# Where do I start with this grassy knoll?



## baruman (12 mo ago)

Ok, so I have a back area in the very back of my property that is a Georgia Power easement. Most of my neighbors just put up their back fence where the easement starts. So it just ends up being an overgrown brush and high grass area until GaPower mows it every couple of years. (They have mowed it in consecutive years) So two things. I want to keep it low to reduce the encroaching pests close to the house. And longer term I have a CRAZY idea of oberseeding it and eventually placing a golf green at the very bottom (it's a downhill slope towards a drainage retention pond). It's about 60 Yards from the top down to where the to retention pond drop-off starts. My question is what would you do. It's February in Atlanta and it was 31 this morning. So not a lot of growing going on. But In a few weeks with the increase in temps the grass and brush will start back up. Should I try and kill it off with round up and start over (and how soon after could I seed) or mow it and then overseed. How practical would this be with a push mower (full disclosure. I have a lawn service but this is a hobby project I want to take on myself.) Or do I need a riding mower and would that create it's own problems with that slope? Just trying to get ideas so I can come up with a plan. Again I am trying to do this myself as a hobby project so not looking to pay anyone to come in an till it all under.

Figured I would ask the hobby experts. 😉


----------



## gijoe4500 (Mar 17, 2017)

How to approach it really depends on how much time and effort you want to put in. And what kind of results are you looking for. And everyone will give you entirely different suggestions.

If it were me, and I was just trying to stop encroaching weeds, and not wanting to make any huge purchases.... I'd probably keep it mowed down as low as possible for now (mowing once every 7-10 days with a rotary).
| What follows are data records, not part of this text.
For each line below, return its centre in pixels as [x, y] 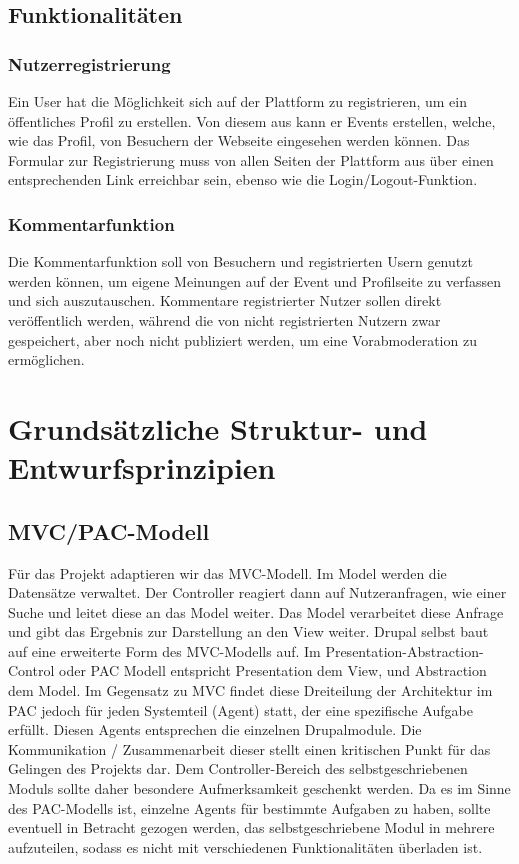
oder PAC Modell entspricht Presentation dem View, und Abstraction [272, 670]
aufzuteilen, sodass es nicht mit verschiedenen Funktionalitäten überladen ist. [245, 846]
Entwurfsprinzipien [142, 467]
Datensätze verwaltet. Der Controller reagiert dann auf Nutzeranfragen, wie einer [257, 592]
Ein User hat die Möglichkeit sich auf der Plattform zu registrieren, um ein [237, 101]
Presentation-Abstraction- [404, 650]
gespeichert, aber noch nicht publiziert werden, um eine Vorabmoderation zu [242, 339]
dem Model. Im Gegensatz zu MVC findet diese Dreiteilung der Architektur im [250, 690]
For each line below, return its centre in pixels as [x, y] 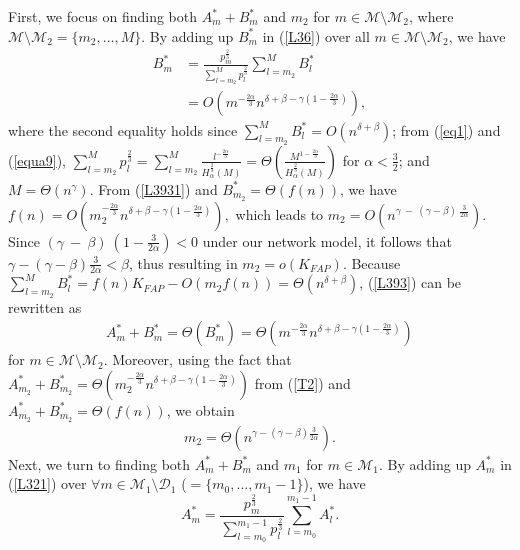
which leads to [279, 213]
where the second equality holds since [123, 129]
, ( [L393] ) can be [410, 282]
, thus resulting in [183, 262]
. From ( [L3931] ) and [153, 188]
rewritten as [45, 306]
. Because [371, 262]
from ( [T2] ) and [302, 382]
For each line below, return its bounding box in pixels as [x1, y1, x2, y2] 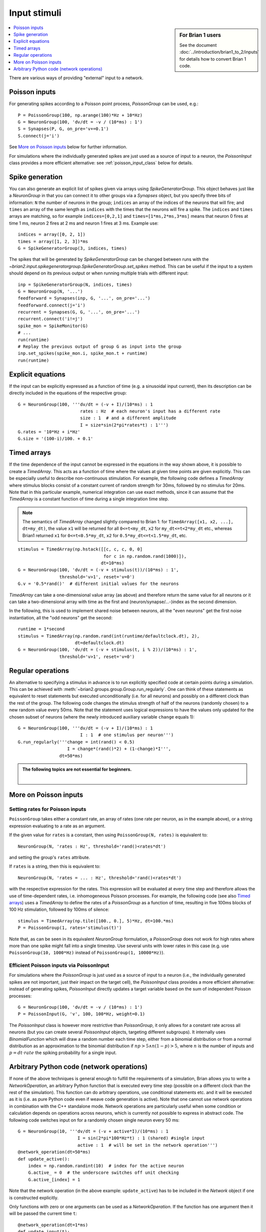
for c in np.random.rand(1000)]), [103, 553, 187, 559]
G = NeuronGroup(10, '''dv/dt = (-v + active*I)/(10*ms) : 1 [18, 1129, 168, 1134]
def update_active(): [18, 1156, 70, 1162]
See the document [179, 42, 217, 48]
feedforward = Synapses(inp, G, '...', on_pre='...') [18, 296, 150, 301]
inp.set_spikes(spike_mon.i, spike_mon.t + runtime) [18, 350, 148, 356]
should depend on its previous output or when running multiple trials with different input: [9, 270, 189, 276]
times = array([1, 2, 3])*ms [18, 239, 88, 244]

As temps warm up, I'd hit it with a couple rounds of some Celsius. Then end of April, I'd overseed with some cheap common Bermuda. After that, I'd go a little heavy handed with some nitrogen for the year (1.5lbs/k/month) to encourage rapid Bermuda growth. As the Bermuda comes in, it'll start choking out the other weeds and I'd bump my mowing frequency to once every 4-5 days and mow around 1" if it was smooth enough ground to allow it.


----------



## kwo7736 (12 mo ago)

Grassy knoll? Better ask JFK...


----------



## Thejarrod (Aug 5, 2018)

i would start in the Back, and to the left. Back...and to the LEFT. BACK and to the LEFT. 

ok, enough of the Seinfeld reference. 

I would start by getting rid of the debris. I thought I saw some larger rocks. there are probably lots of sticks and crap back there. after that, just start mowing. i would mow High. It will be bumpy enough that mowing low will be difficult. 

Next year, start using basic weed killer and fertilizing. I would NOT do anything aggressive like a renovation for a while. An unkept area like that has so many weeds and weed seeds that it will take a full year or two to get it into shape.


----------